Collect each line of the entries that holds the string "hire".

Top of Material provided

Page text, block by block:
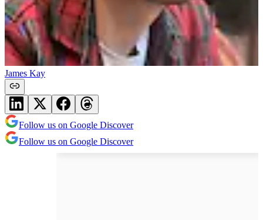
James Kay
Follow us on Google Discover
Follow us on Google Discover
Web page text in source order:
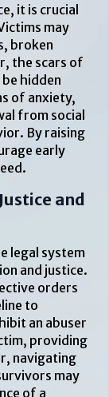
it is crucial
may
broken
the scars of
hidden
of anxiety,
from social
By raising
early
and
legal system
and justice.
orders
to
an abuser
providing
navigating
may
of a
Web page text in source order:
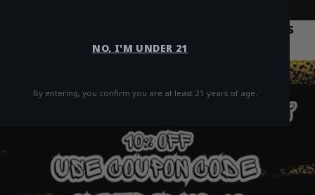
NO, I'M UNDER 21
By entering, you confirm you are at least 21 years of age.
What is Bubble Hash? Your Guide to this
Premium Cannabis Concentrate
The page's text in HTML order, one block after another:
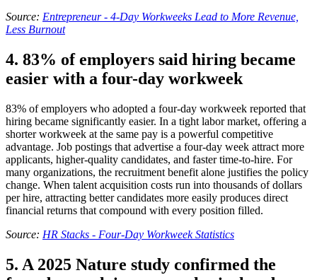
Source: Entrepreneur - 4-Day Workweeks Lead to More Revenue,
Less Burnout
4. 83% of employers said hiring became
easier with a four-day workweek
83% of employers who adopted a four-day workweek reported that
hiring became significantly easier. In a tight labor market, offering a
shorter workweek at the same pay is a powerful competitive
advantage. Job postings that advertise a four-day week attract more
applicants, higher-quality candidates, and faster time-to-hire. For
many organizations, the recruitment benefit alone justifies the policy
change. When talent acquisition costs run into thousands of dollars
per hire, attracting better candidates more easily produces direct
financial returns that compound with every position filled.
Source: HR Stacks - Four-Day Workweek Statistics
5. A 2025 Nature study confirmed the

Bottom of Material provided

_Task response_
applicants, higher-quality candidates, and faster time-to-hire. For
per hire, attracting better candidates more easily produces direct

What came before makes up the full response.